# Audio Bearbeitungssoftware



## svenson15 (2. Mai 2007)

Hallo zusammen,

ich suche eine Software um Audiodateien zu bearbeiten. Das Programm darf auch etwas kosten und sollte folgende Spezifikationen erfüllen:

Allgemeine Funktionen: 

-Import von .wav, .mp3 und .aif Dateien 
-Schnittwerkzeuge mit 2-Spur Ansicht (Stereo) 
-Abmischen von Tonspuren (wav oder aif Dateien) (min. 5 Tonspuren) 
-Anwendung von Filtern auf einzelne Audiosegmente 
-Export in mp3 und mp3pro 
-Synchronisation mit Video (Vorteilhaft für spätere Verwendung mit Video-Podcasts) 
-dB - Ansicht (Überprüfung der Amplitude) 

Filter: 

-Dynamic-Filter mit Feineinstellung (Voreinstellungen für: Boost und Limitter) 
-De-Esser 
-Normalisierung auf dB 100% 
-Störgeräusche entfernen (manuelle Einstellung für einzelne Bereiche) 
-Rauschen unterbinden (Speicherungsfunktion für Rauschgeräusch) 
-Verschiedene Amplituden-Filter um ein "übertönen" bei schlechten Lautsprechern zu verhindern 


Vielen Dank für eure Hilfe!

gruss svenson


----------



## Votura (7. Mai 2007)

Die Frage ist natürlich was darf es Kosten.
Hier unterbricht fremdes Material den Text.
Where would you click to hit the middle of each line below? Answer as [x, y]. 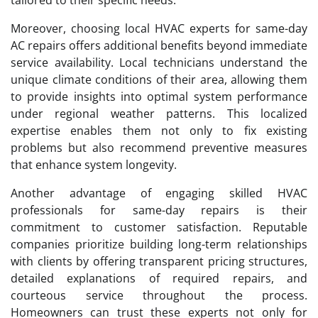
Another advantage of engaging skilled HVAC [159, 193]
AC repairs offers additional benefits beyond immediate [159, 45]
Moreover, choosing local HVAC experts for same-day [159, 28]
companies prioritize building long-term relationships [159, 244]
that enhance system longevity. [94, 164]
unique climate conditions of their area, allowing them [159, 79]
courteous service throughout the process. [159, 295]
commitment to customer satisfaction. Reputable [159, 227]
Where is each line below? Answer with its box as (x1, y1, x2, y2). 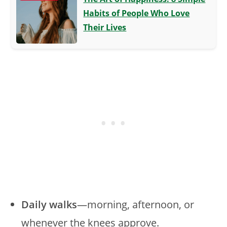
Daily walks (21, 197, 78, 211)
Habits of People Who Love (83, 7, 190, 19)
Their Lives (83, 21, 127, 33)
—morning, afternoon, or (77, 197, 195, 211)
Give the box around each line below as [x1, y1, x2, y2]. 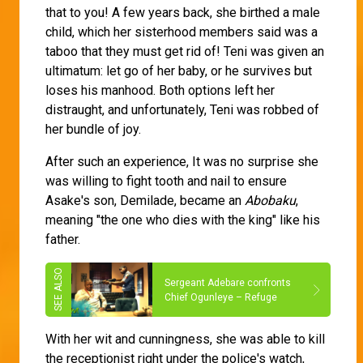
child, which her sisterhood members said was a [45, 24, 318, 41]
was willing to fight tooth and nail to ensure [45, 173, 287, 190]
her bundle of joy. [45, 122, 144, 138]
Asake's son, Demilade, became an [45, 193, 245, 209]
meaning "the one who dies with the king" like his [45, 212, 320, 228]
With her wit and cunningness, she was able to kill [45, 331, 325, 348]
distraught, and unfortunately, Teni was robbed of [45, 102, 319, 118]
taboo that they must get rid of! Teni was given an [45, 44, 324, 60]

Für unter 100 Euro würde Magic Audio Studio deinen Anforderungen genügen.
Selbstverständlich ist das nicht ein Top Programm aber immerhin kann man damit schon ziemlich viel anfangen. Ich glaube es gibt sogar eine Shareware davon. Am besten du Googelst mal. 

Wenn du aber ein Professionelle Software willst würde ich dir Cubase (PC/Mac) oder Logic (Mac) empfehlen.


----------